For the entries that follow, produce an exact copy with no pictures in it.

========================================================================

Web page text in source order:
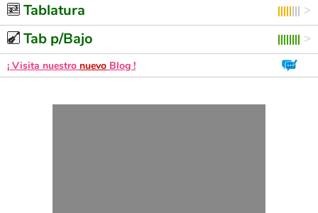
Tablatura
Tab p/Bajo
¡ Visita nuestro nuevo Blog !
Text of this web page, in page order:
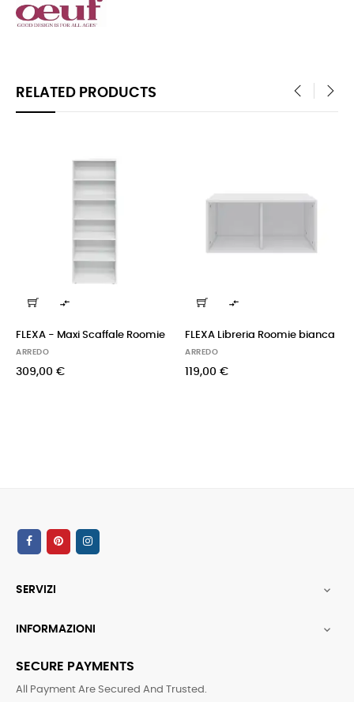
RELATED PRODUCTS

FLEXA - Maxi Scaffale Roomie
ARREDO
309,00 €

FLEXA Libreria Roomie bianca
ARREDO
119,00 €
SERVIZI 
INFORMAZIONI 
SECURE PAYMENTS
All Payment Are Secured And Trusted.
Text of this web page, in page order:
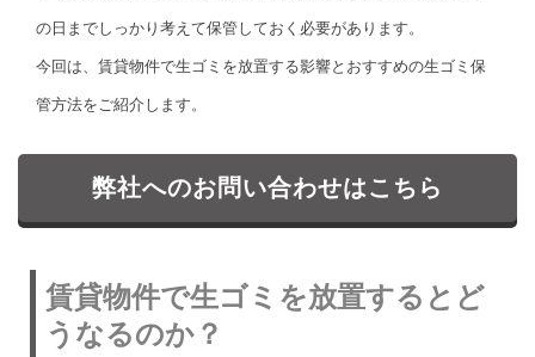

========================================================================

FINAL ANSWER:
Web page text in source order:
Tablatura
Tab p/Bajo
¡ Visita nuestro nuevo Blog !
Text of this web page, in page order:
RELATED PRODUCTS

FLEXA - Maxi Scaffale Roomie
ARREDO
309,00 €

FLEXA Libreria Roomie bianca
ARREDO
119,00 €
SERVIZI 
INFORMAZIONI 
SECURE PAYMENTS
All Payment Are Secured And Trusted.
Text of this web page, in page order:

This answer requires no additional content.